Today’s beta launch of Medpedia, a wiki joint initiative by various prestigious global institutions (e.g., Harvard Medical School) that only lets pre-screened physicians and PhDs post, raises interesting questions about letting the public post about their conditions and health experiences.  Certainly, the content-rich site will supplement existing health info sites and provide confidence to consumers in the reliability of its information in light of Wikipedia’s medical inaccuracies, and I hope the site builds an active community of physicians to post and moderate.  We definitely like Medpedia’s focus on controlling the quality of content regarding conditions and treatments, categories where users assume advice is coming from authoritative and objective sources and not from those whose accuracy might be suspect (e.g., advertisers or lay people).
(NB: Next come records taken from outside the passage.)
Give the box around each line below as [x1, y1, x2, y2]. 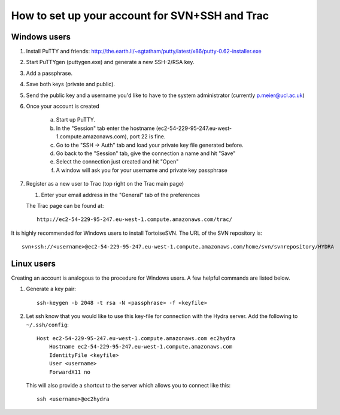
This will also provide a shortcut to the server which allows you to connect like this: [26, 381, 230, 389]
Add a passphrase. [26, 69, 73, 77]
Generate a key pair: [26, 285, 76, 293]
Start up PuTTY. [56, 116, 96, 123]
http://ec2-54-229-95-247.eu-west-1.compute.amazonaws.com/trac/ [37, 216, 233, 223]
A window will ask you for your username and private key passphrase [56, 166, 227, 174]
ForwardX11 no [48, 368, 91, 375]
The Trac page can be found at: [26, 202, 104, 209]
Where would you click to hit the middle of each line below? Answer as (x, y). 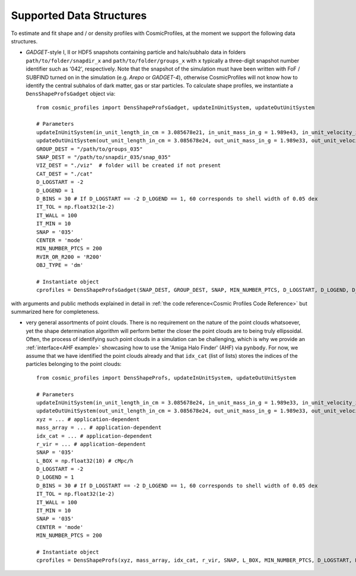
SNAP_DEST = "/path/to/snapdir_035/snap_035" (104, 157)
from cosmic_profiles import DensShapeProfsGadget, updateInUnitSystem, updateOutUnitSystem (176, 107)
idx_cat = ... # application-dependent (94, 436)
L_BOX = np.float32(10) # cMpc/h (85, 461)
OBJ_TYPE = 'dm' (60, 265)
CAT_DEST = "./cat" (65, 174)
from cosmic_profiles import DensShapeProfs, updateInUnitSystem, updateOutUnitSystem (166, 378)
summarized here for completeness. (55, 312)
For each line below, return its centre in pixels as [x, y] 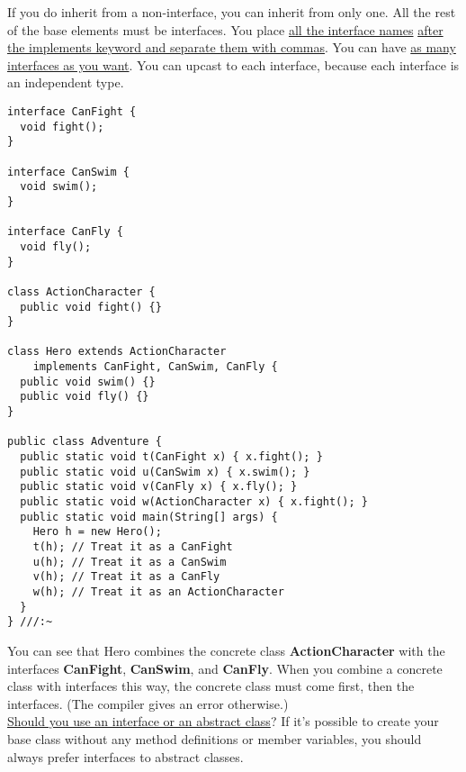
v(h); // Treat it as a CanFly [126, 577]
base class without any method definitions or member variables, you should [215, 738]
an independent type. [66, 82]
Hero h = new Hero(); [97, 532]
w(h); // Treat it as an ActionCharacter [158, 591]
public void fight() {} [91, 307]
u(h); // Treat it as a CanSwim [130, 562]
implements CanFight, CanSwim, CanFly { [155, 367]
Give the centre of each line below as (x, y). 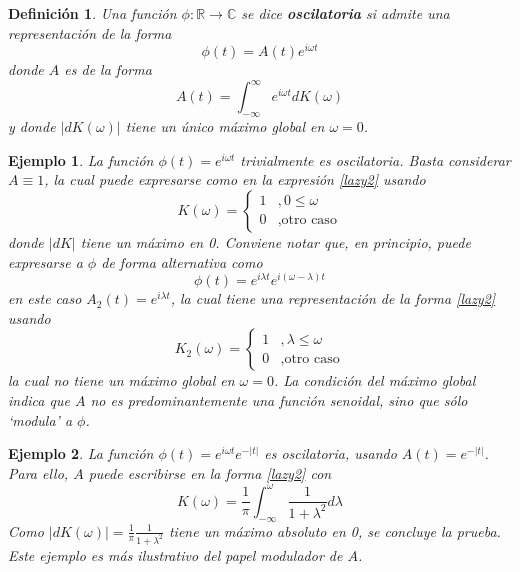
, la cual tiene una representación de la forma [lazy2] (333, 298)
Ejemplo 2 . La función (81, 453)
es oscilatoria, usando (330, 453)
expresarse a (45, 261)
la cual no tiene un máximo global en (121, 380)
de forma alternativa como (182, 261)
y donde (32, 126)
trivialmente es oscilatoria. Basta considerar (375, 159)
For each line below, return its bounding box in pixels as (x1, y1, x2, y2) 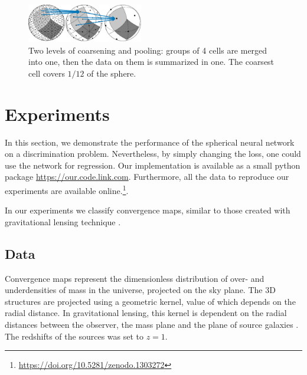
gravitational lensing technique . (5, 215, 121, 228)
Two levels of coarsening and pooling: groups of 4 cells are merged (28, 44, 267, 56)
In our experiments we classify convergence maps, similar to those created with (5, 204, 290, 216)
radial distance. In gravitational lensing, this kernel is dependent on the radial (5, 307, 287, 319)
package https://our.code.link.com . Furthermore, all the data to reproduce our (5, 170, 289, 183)
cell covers (28, 67, 65, 79)
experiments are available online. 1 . (5, 183, 129, 196)
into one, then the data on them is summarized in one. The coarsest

Crowd-sourced medical content can at times be useful to the public, such as for doctor reviews (e.g., Vitals.com or RateMDs) and social networking (e.g., PatientslikeMe).  However, in these categories, there have been allegations of misleading doctor reviews on Yelp, and this recent NYT article on Zagat for Doctors seems to dismiss the concept of crowd-sourced doctor reviews entirely, quoting one doctor as stating the Zagat-Wellpoint initiative was “treating medical care provided by dedicated and caring physicians as if we were preparing a meal.”   Our opinion is that while crowd-sourced medical content definitely has a place among screened or expert content to provide consumers with comprehensive info, medical websites should take more effort than, say, restaurant or product review sites to make sure that the public is not provided with misleading information.